_About this exercise:_
A word-for-word copy of the data is what's wanted, with no pictures.
____
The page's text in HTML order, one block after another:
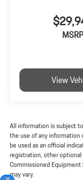
MSRP
View
All information is subject
the use of any information
be used as an official
registration, other
Commissioned Equipment
may vary.
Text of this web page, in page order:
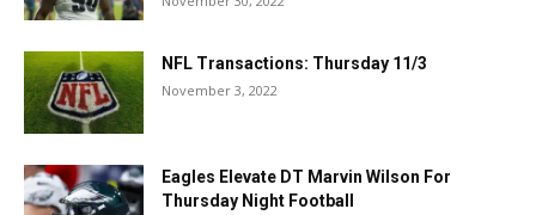
NFL Transactions: Thursday 11/3
November 3, 2022
Eagles Elevate DT Marvin Wilson For
Thursday Night Football
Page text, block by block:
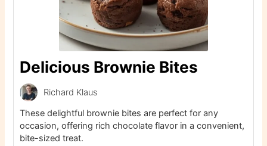
Delicious Brownie Bites
Richard Klaus
These delightful brownie bites are perfect for any
occasion, offering rich chocolate flavor in a convenient,
bite-sized treat.
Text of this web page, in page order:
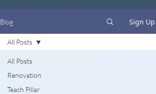
Blog Sign Up
All Posts
Renovation
Teach Pillar
All Posts
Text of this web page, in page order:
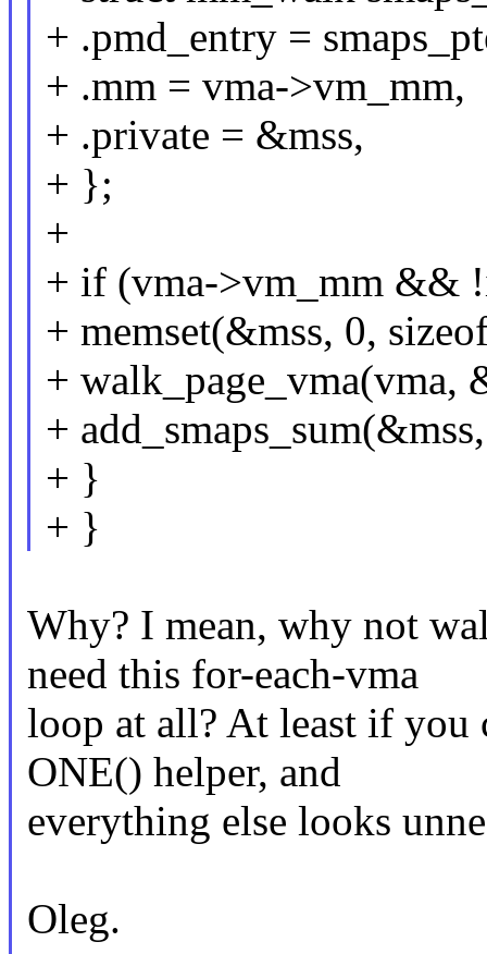
+ .pmd_entry =
+ .mm = vma->vm_mm,
+ .private = &mss,
+ };
+
+ if (vma->vm_mm &&
+ memset(&mss, 0,
+ walk_page_vma(vma,
+
+ }
+ }
Why? I mean, why not
need this for-each-vma
loop at all? At least if you
ONE() helper, and
everything else looks
Oleg.
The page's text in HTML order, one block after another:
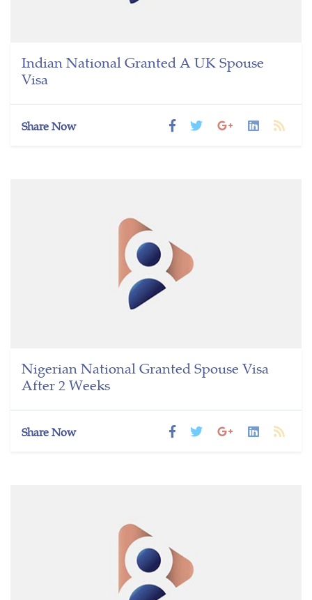
Indian National Granted A UK Spouse
Visa
Share Now
Nigerian National Granted Spouse Visa
After 2 Weeks
Share Now
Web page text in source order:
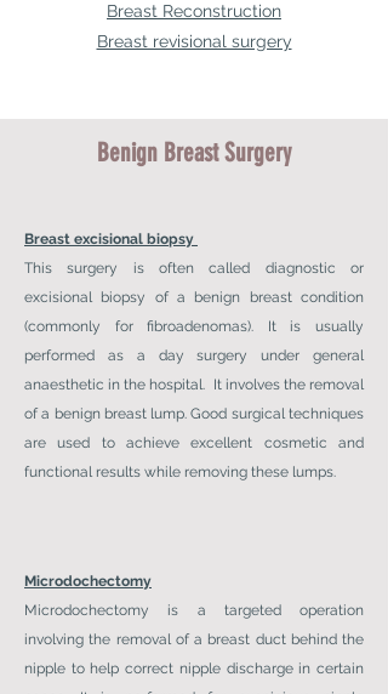
Breast Reconstruction
Breast revisional surgery
Benign Breast Surgery
Breast excisional biopsy
This surgery is often called diagnostic or
excisional biopsy of a benign breast condition
(commonly for fibroadenomas). It is usually
performed as a day surgery under general
anaesthetic in the hospital. It involves the removal
of a benign breast lump. Good surgical techniques
are used to achieve excellent cosmetic and
functional results while removing these lumps.
Microdochectomy
Microdochectomy is a targeted operation
involving the removal of a breast duct behind the
nipple to help correct nipple discharge in certain
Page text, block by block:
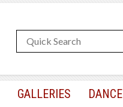
GALLERIES DANCE
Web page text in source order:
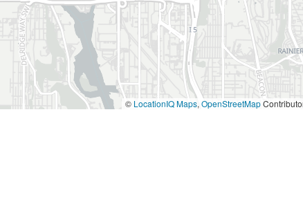
© LocationIQ Maps,OpenStreetMap
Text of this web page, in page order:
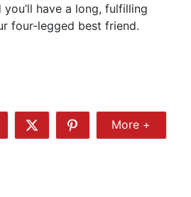
have a long, fulfilling
four-legged best friend.
Share
Share
Share
More
More +
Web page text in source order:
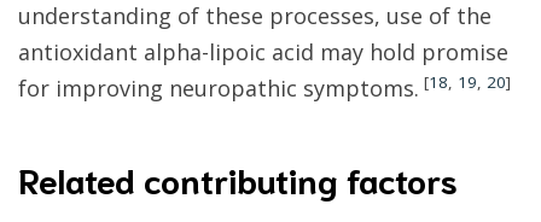
understanding of these processes, use of the
antioxidant alpha-lipoic acid may hold promise
for improving neuropathic symptoms. [18, 19, 20]
Related contributing factors
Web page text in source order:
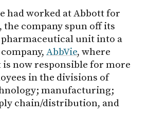
had worked at Abbott for
the company spun off its
pharmaceutical unit into a
AbbVie, where
is now responsible for more
in the divisions of
manufacturing;
chain/distribution, and
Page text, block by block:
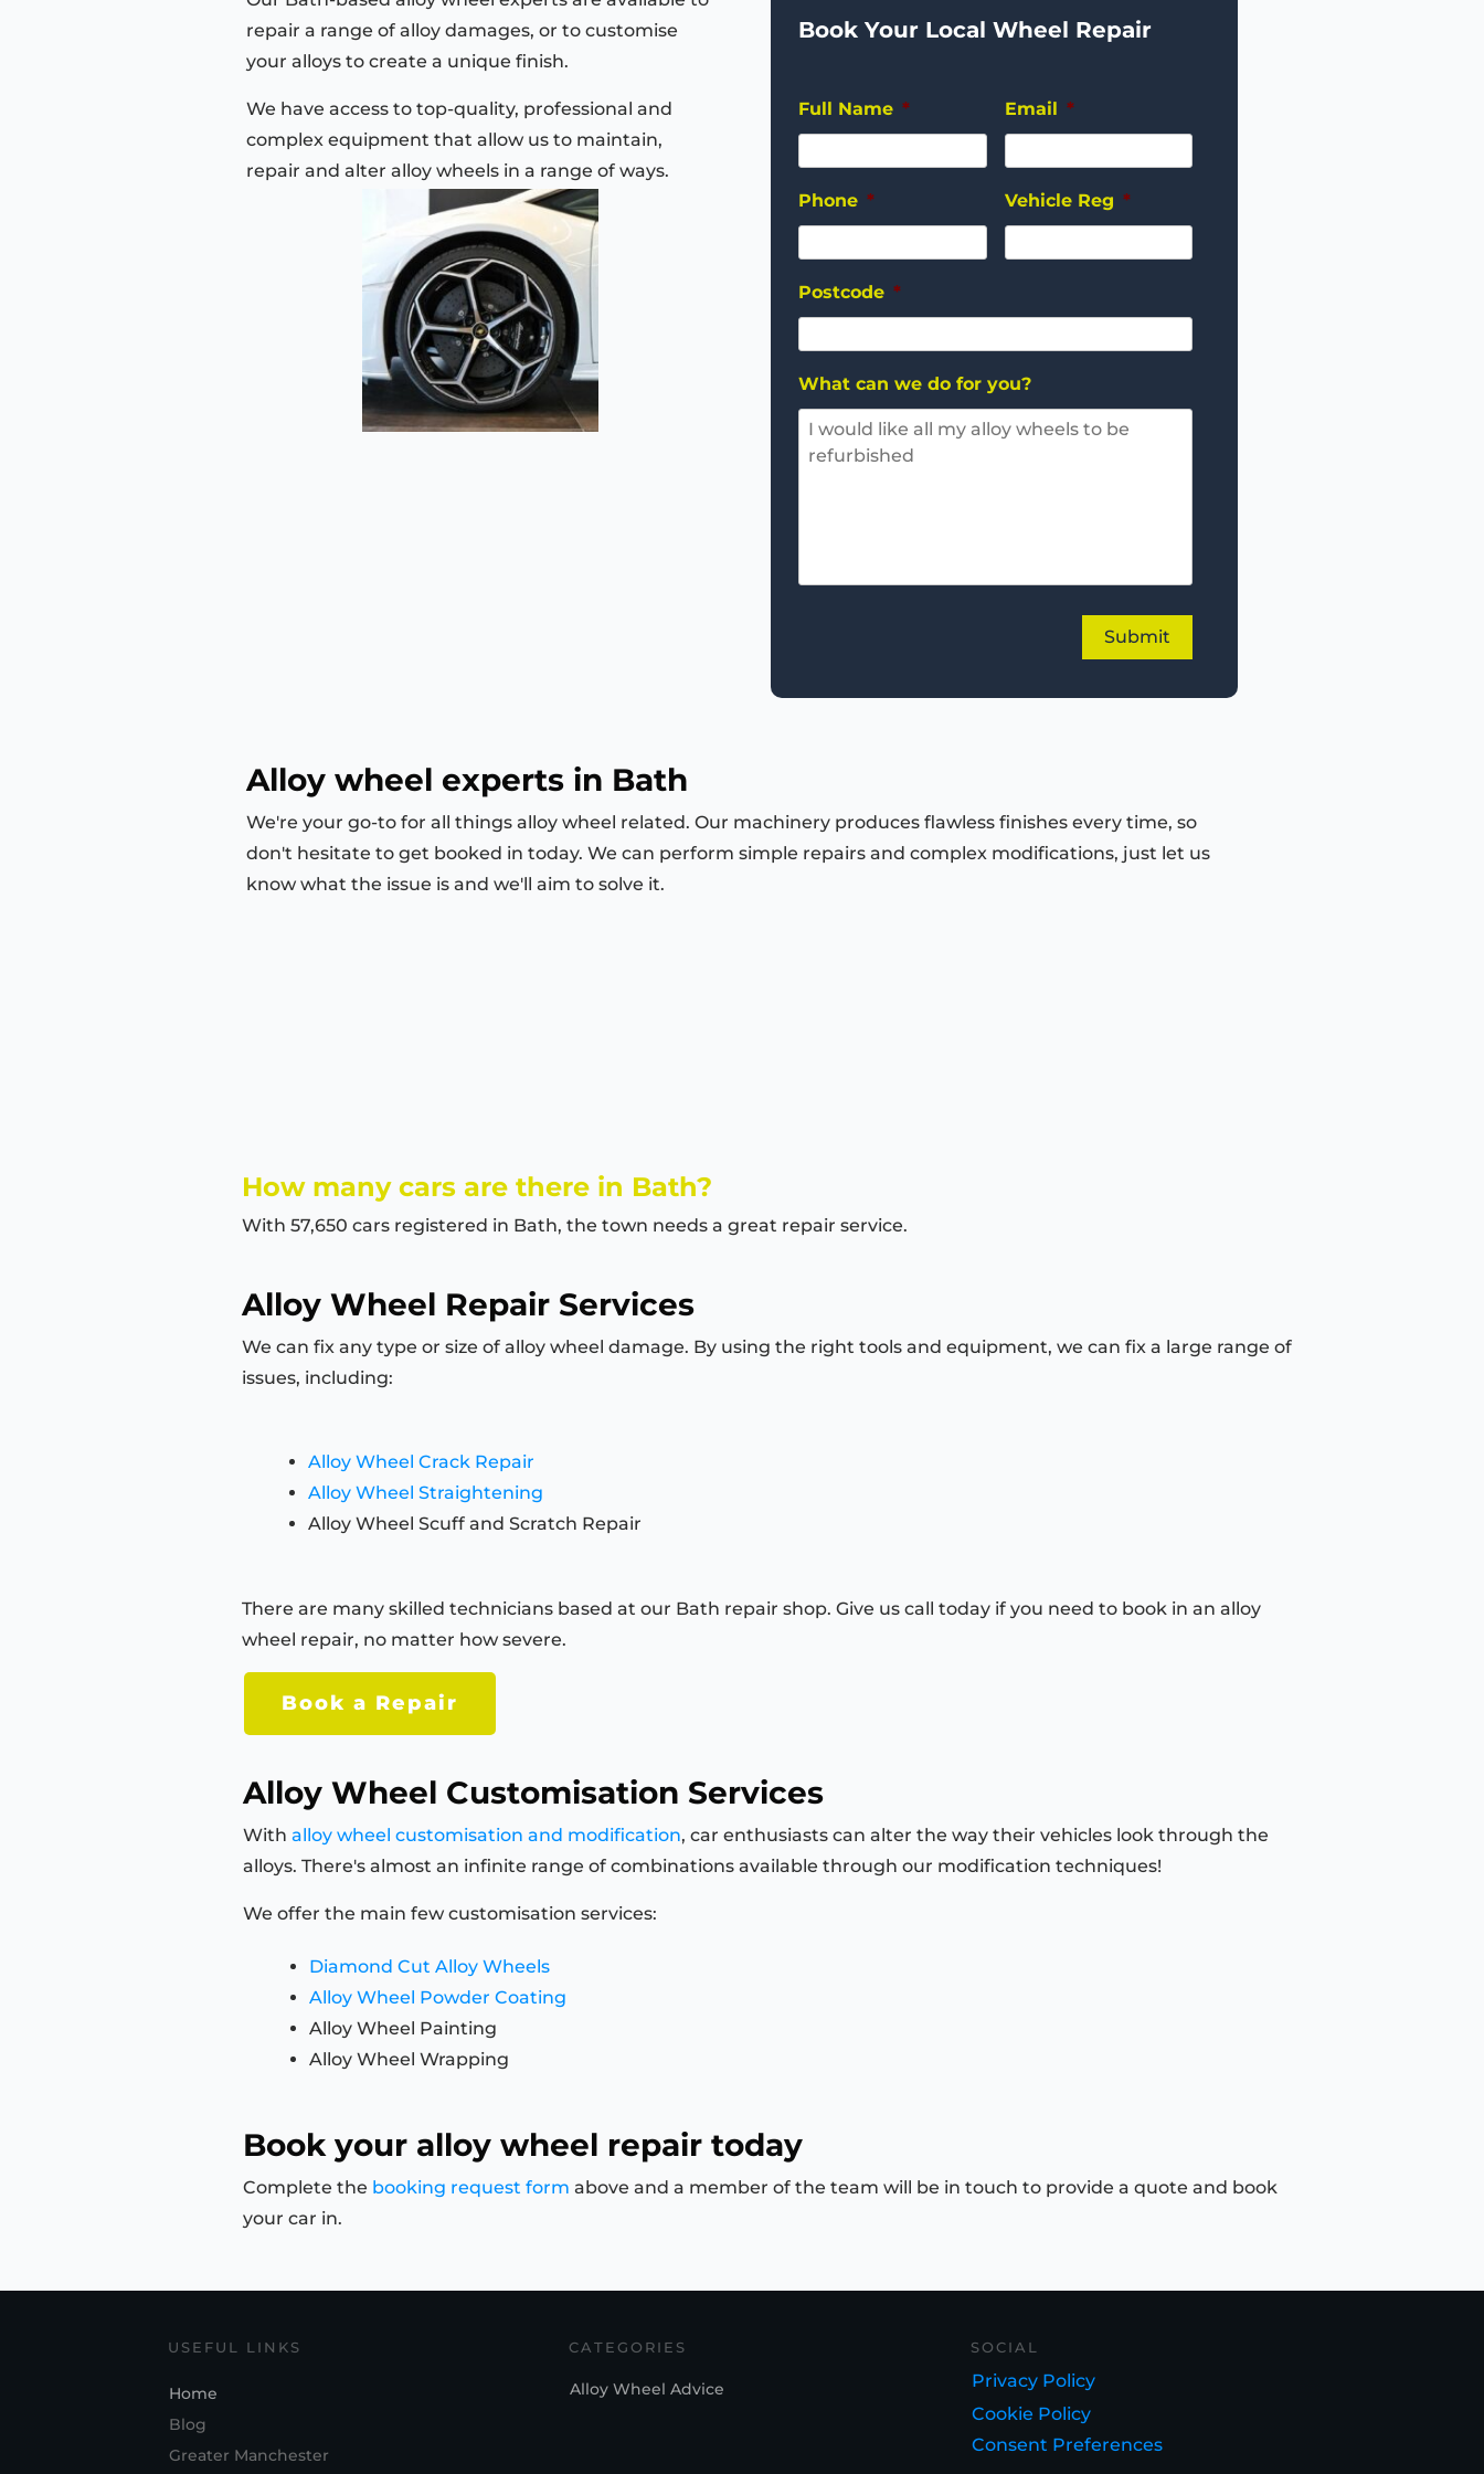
____
_Finished exercise:_
The page's text in HTML order, one block after another:
MSRP
View
All information is subject
the use of any information
be used as an official
registration, other
Commissioned Equipment
may vary.
Text of this web page, in page order:
NFL Transactions: Thursday 11/3
November 3, 2022
Eagles Elevate DT Marvin Wilson For
Thursday Night Football
Page text, block by block:
Delicious Brownie Bites
Richard Klaus
These delightful brownie bites are perfect for any
occasion, offering rich chocolate flavor in a convenient,
bite-sized treat.
Text of this web page, in page order:
Blog Sign Up
All Posts
Renovation
Teach Pillar
All Posts
Text of this web page, in page order:
+ .pmd_entry =
+ .mm = vma->vm_mm,
+ .private = &mss,
+ };
+
+ if (vma->vm_mm &&
+ memset(&mss, 0,
+ walk_page_vma(vma,
+
+ }
+ }
Why? I mean, why not
need this for-each-vma
loop at all? At least if you
ONE() helper, and
everything else looks
Oleg.
The page's text in HTML order, one block after another:
Indian National Granted A UK Spouse
Visa
Share Now
Nigerian National Granted Spouse Visa
After 2 Weeks
Share Now
Web page text in source order:
Breast Reconstruction
Breast revisional surgery
Benign Breast Surgery
Breast excisional biopsy
This surgery is often called diagnostic or
excisional biopsy of a benign breast condition
(commonly for fibroadenomas). It is usually
performed as a day surgery under general
anaesthetic in the hospital. It involves the removal
of a benign breast lump. Good surgical techniques
are used to achieve excellent cosmetic and
functional results while removing these lumps.
Microdochectomy
Microdochectomy is a targeted operation
involving the removal of a breast duct behind the
nipple to help correct nipple discharge in certain
Page text, block by block:
GALLERIES DANCE
Web page text in source order:
© LocationIQ Maps,OpenStreetMap
Text of this web page, in page order:
have a long, fulfilling
four-legged best friend.
Share
Share
Share
More
More +
Web page text in source order:
understanding of these processes, use of the
antioxidant alpha-lipoic acid may hold promise
for improving neuropathic symptoms. [18, 19, 20]
Related contributing factors
Web page text in source order:
had worked at Abbott for
the company spun off its
pharmaceutical unit into a
AbbVie, where
is now responsible for more
in the divisions of
manufacturing;
chain/distribution, and
Page text, block by block:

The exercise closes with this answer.